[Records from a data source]

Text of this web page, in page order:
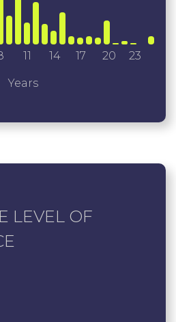
11 14 17 20 23
Years
LEVEL OF
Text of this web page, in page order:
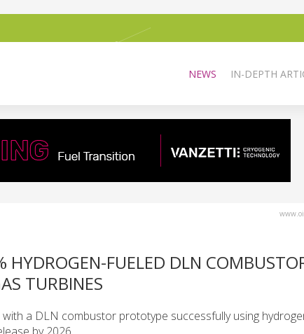
NEWS IN-DEPTH
HYDROGEN-FUELED DLN
TURBINES
a DLN combustor prototype successfully using
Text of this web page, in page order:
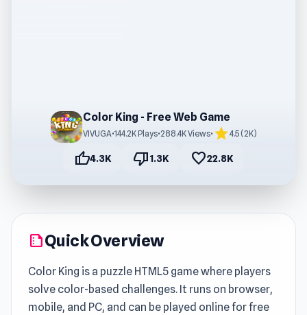
Color King - Free Web Game
VIVUGA•144.2K Plays•288.4K Views• star4.5 (2K)
thumb_up4.3K thumb_down1.3K favorite22.8K
summarizeQuick Overview
Color King is a puzzle HTML5 game where players
solve color-based challenges. It runs on browser,
mobile, and PC, and can be played online for free

- _EXERCISE DETAILS_:
Copy each record exactly. Leave any images out of the copy.

- _RESPONSE AREA_:
Text of this web page, in page order:
11 14 17 20 23
Years
LEVEL OF
Text of this web page, in page order:
NEWS IN-DEPTH
HYDROGEN-FUELED DLN
TURBINES
a DLN combustor prototype successfully using
Text of this web page, in page order:
Color King - Free Web Game
VIVUGA•144.2K Plays•288.4K Views• star4.5 (2K)
thumb_up4.3K thumb_down1.3K favorite22.8K
summarizeQuick Overview
Color King is a puzzle HTML5 game where players
solve color-based challenges. It runs on browser,
mobile, and PC, and can be played online for free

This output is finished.